(Task details): Search the data below for the string "Install". Extract every line that contains it.

(Information provided):
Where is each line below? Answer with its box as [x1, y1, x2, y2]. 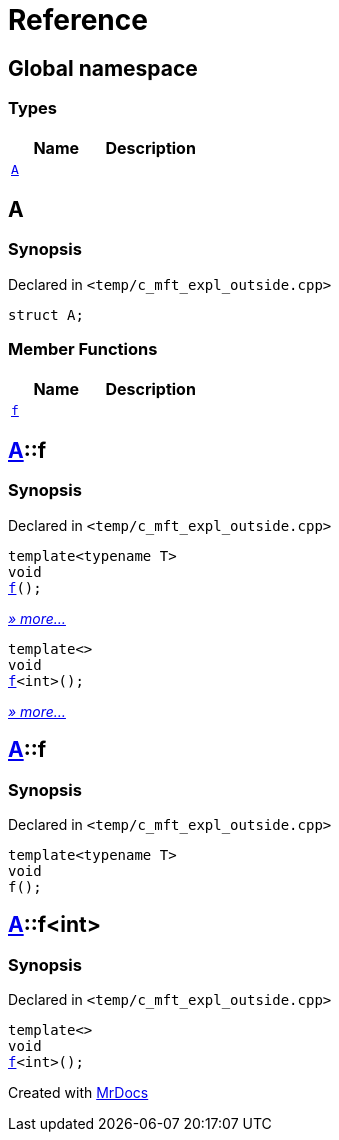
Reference [8, 3, 148, 37]
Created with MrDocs [8, 1084, 149, 1102]
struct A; [8, 306, 84, 323]
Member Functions [8, 339, 158, 360]
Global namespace [8, 55, 198, 81]
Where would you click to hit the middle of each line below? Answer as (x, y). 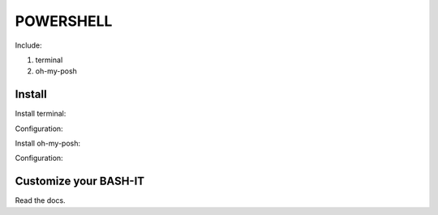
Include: (28, 45)
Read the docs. (40, 200)
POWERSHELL (64, 21)
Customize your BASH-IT (80, 181)
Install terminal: (41, 114)
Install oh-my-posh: (48, 143)
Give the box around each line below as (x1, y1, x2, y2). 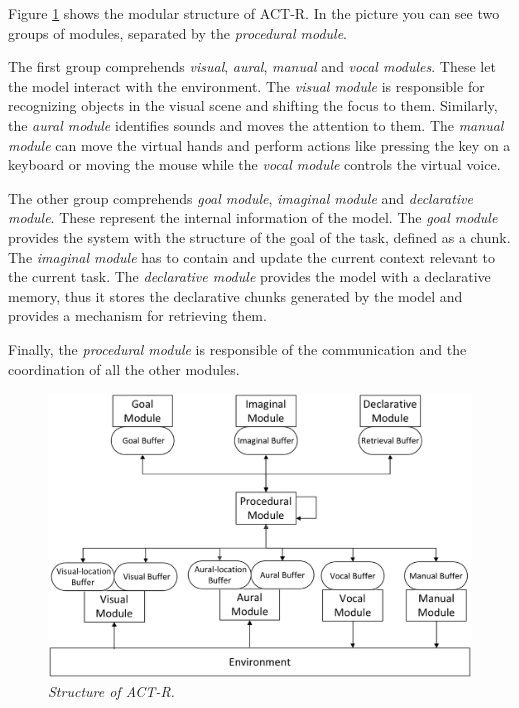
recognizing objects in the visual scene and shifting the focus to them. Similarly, (8, 95, 498, 116)
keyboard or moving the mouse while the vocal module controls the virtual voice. (8, 154, 501, 175)
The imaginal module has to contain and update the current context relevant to (8, 246, 495, 267)
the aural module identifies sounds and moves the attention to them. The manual (8, 114, 504, 135)
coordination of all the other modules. (8, 358, 240, 379)
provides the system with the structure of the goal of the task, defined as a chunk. (8, 226, 511, 247)
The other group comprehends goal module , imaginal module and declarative (8, 187, 473, 208)
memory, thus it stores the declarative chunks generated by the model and (8, 285, 463, 306)
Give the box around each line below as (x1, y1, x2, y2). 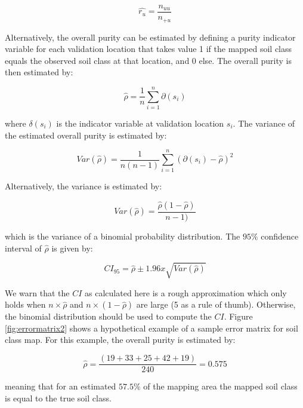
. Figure (224, 310, 253, 323)
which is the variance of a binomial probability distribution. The (5, 229, 240, 242)
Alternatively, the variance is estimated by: (5, 180, 162, 192)
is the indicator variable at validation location (56, 117, 224, 130)
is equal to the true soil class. (5, 391, 112, 404)
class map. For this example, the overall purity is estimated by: (5, 333, 236, 346)
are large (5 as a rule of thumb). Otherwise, (136, 298, 296, 311)
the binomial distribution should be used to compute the (5, 310, 212, 323)

(Solution to this task):
Install terminal: (41, 114)
Install oh-my-posh: (48, 143)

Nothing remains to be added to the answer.